(Dataset entries)
• • • •
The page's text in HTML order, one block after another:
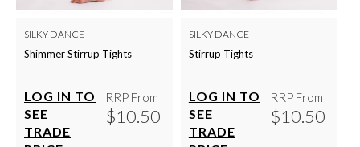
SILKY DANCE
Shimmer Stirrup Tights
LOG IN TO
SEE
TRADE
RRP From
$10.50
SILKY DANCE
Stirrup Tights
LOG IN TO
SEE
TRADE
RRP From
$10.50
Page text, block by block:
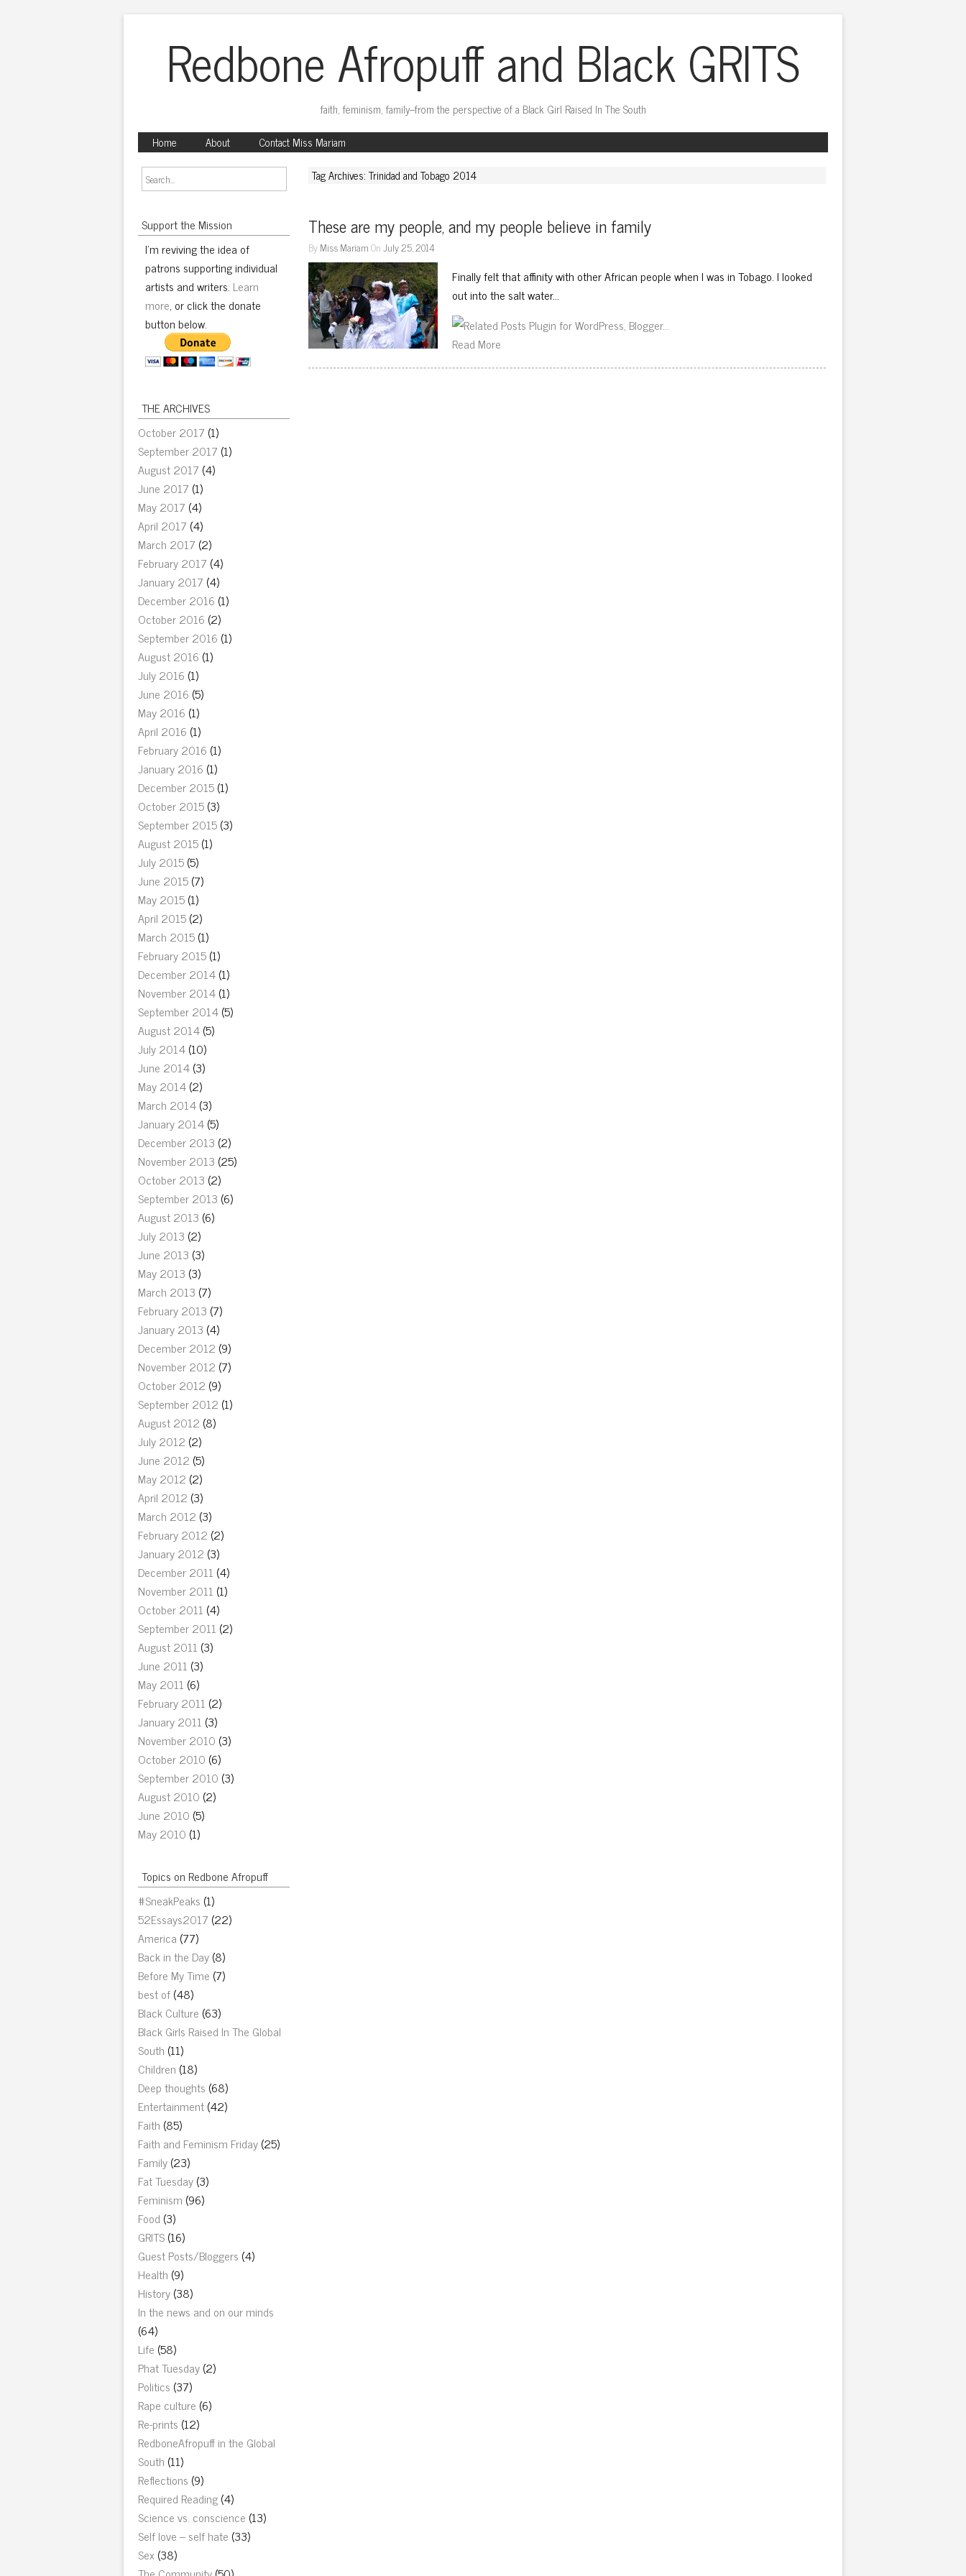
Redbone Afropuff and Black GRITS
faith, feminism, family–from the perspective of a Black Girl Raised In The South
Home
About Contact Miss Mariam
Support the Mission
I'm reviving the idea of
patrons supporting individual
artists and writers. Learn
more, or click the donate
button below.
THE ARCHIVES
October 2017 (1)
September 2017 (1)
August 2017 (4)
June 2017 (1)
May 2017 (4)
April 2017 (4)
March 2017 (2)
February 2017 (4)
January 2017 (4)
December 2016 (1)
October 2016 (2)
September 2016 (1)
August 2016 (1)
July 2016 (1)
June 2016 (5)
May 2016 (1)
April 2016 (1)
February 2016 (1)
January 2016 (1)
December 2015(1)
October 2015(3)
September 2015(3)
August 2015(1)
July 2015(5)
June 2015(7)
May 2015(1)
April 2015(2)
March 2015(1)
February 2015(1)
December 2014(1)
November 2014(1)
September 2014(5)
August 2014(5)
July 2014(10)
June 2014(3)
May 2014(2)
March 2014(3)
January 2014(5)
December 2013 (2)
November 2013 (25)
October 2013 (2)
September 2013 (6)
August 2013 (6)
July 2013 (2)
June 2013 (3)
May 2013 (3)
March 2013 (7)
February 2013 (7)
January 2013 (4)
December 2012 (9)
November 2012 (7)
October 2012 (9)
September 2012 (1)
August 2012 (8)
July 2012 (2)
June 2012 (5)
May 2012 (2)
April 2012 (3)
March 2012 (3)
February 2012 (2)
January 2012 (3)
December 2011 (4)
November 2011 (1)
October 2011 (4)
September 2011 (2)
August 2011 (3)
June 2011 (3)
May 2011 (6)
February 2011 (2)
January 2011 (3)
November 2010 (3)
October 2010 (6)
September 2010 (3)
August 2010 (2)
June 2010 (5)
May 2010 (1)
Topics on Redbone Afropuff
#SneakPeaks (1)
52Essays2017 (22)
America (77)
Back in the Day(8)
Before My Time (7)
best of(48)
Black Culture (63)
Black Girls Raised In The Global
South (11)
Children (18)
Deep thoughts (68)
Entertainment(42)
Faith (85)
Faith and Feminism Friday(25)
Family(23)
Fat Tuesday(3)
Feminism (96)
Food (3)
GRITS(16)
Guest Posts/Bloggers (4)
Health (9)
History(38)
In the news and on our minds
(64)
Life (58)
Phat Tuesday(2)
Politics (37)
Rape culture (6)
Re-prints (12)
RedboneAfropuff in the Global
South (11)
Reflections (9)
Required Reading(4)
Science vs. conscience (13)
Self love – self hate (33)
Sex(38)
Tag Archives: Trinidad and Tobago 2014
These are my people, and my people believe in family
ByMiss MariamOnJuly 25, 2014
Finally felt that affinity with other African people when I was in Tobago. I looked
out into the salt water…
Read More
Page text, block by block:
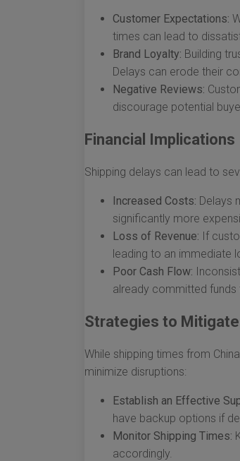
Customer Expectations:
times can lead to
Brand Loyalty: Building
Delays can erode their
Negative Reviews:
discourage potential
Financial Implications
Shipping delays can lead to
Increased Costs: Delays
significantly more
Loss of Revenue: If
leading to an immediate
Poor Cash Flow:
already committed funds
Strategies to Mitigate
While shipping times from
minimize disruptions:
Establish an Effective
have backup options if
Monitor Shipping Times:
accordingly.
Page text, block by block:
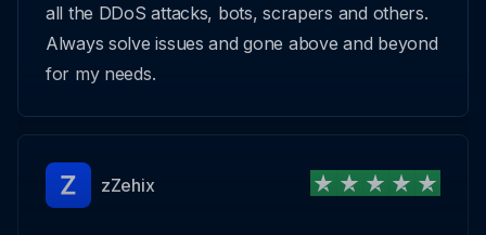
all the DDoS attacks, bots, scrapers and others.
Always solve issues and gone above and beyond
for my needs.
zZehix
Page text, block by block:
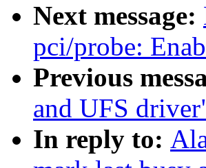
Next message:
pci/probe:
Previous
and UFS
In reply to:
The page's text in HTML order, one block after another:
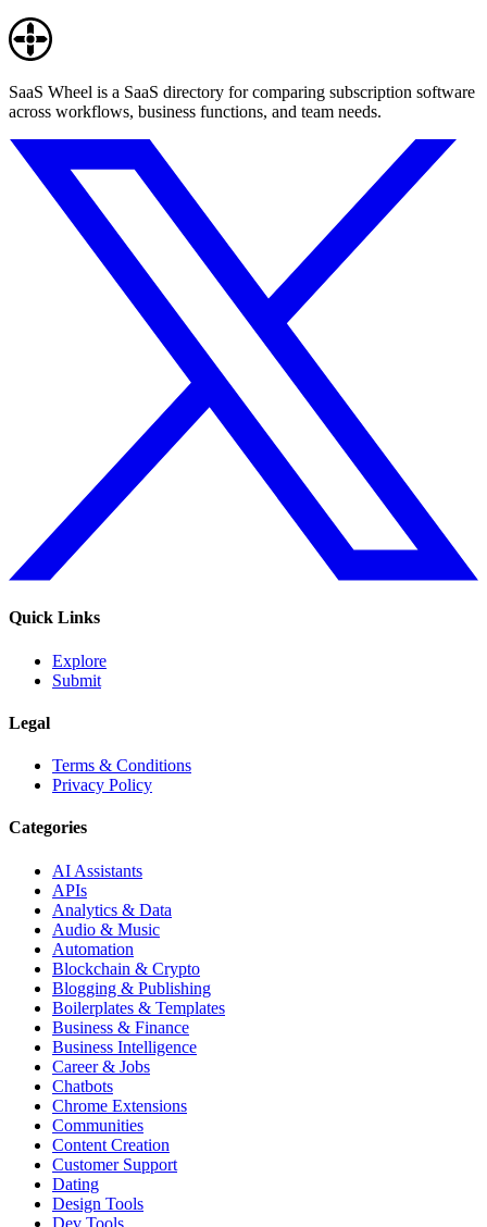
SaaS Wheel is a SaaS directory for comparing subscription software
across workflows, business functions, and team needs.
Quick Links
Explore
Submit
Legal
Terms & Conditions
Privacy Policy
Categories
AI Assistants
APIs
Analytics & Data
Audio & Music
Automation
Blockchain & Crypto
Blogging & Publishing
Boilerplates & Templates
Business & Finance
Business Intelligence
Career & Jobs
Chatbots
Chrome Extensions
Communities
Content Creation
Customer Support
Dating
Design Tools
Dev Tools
• • • •
Task brief: Reproduce the lines above exactly, please, but not the pictures in them.

Solution:
The page's text in HTML order, one block after another:
SILKY DANCE
Shimmer Stirrup Tights
LOG IN TO
SEE
TRADE
RRP From
$10.50
SILKY DANCE
Stirrup Tights
LOG IN TO
SEE
TRADE
RRP From
$10.50
Page text, block by block:
Redbone Afropuff and Black GRITS
faith, feminism, family–from the perspective of a Black Girl Raised In The South
Home
About Contact Miss Mariam
Support the Mission
I'm reviving the idea of
patrons supporting individual
artists and writers. Learn
more, or click the donate
button below.
THE ARCHIVES
October 2017 (1)
September 2017 (1)
August 2017 (4)
June 2017 (1)
May 2017 (4)
April 2017 (4)
March 2017 (2)
February 2017 (4)
January 2017 (4)
December 2016 (1)
October 2016 (2)
September 2016 (1)
August 2016 (1)
July 2016 (1)
June 2016 (5)
May 2016 (1)
April 2016 (1)
February 2016 (1)
January 2016 (1)
December 2015(1)
October 2015(3)
September 2015(3)
August 2015(1)
July 2015(5)
June 2015(7)
May 2015(1)
April 2015(2)
March 2015(1)
February 2015(1)
December 2014(1)
November 2014(1)
September 2014(5)
August 2014(5)
July 2014(10)
June 2014(3)
May 2014(2)
March 2014(3)
January 2014(5)
December 2013 (2)
November 2013 (25)
October 2013 (2)
September 2013 (6)
August 2013 (6)
July 2013 (2)
June 2013 (3)
May 2013 (3)
March 2013 (7)
February 2013 (7)
January 2013 (4)
December 2012 (9)
November 2012 (7)
October 2012 (9)
September 2012 (1)
August 2012 (8)
July 2012 (2)
June 2012 (5)
May 2012 (2)
April 2012 (3)
March 2012 (3)
February 2012 (2)
January 2012 (3)
December 2011 (4)
November 2011 (1)
October 2011 (4)
September 2011 (2)
August 2011 (3)
June 2011 (3)
May 2011 (6)
February 2011 (2)
January 2011 (3)
November 2010 (3)
October 2010 (6)
September 2010 (3)
August 2010 (2)
June 2010 (5)
May 2010 (1)
Topics on Redbone Afropuff
#SneakPeaks (1)
52Essays2017 (22)
America (77)
Back in the Day(8)
Before My Time (7)
best of(48)
Black Culture (63)
Black Girls Raised In The Global
South (11)
Children (18)
Deep thoughts (68)
Entertainment(42)
Faith (85)
Faith and Feminism Friday(25)
Family(23)
Fat Tuesday(3)
Feminism (96)
Food (3)
GRITS(16)
Guest Posts/Bloggers (4)
Health (9)
History(38)
In the news and on our minds
(64)
Life (58)
Phat Tuesday(2)
Politics (37)
Rape culture (6)
Re-prints (12)
RedboneAfropuff in the Global
South (11)
Reflections (9)
Required Reading(4)
Science vs. conscience (13)
Self love – self hate (33)
Sex(38)
Tag Archives: Trinidad and Tobago 2014
These are my people, and my people believe in family
ByMiss MariamOnJuly 25, 2014
Finally felt that affinity with other African people when I was in Tobago. I looked
out into the salt water…
Read More
Page text, block by block:
Customer Expectations:
times can lead to
Brand Loyalty: Building
Delays can erode their
Negative Reviews:
discourage potential
Financial Implications
Shipping delays can lead to
Increased Costs: Delays
significantly more
Loss of Revenue: If
leading to an immediate
Poor Cash Flow:
already committed funds
Strategies to Mitigate
While shipping times from
minimize disruptions:
Establish an Effective
have backup options if
Monitor Shipping Times:
accordingly.
Page text, block by block:
all the DDoS attacks, bots, scrapers and others.
Always solve issues and gone above and beyond
for my needs.
zZehix
Page text, block by block:
Next message:
pci/probe:
Previous
and UFS
In reply to:
The page's text in HTML order, one block after another:
SaaS Wheel is a SaaS directory for comparing subscription software
across workflows, business functions, and team needs.
Quick Links
Explore
Submit
Legal
Terms & Conditions
Privacy Policy
Categories
AI Assistants
APIs
Analytics & Data
Audio & Music
Automation
Blockchain & Crypto
Blogging & Publishing
Boilerplates & Templates
Business & Finance
Business Intelligence
Career & Jobs
Chatbots
Chrome Extensions
Communities
Content Creation
Customer Support
Dating
Design Tools
Dev Tools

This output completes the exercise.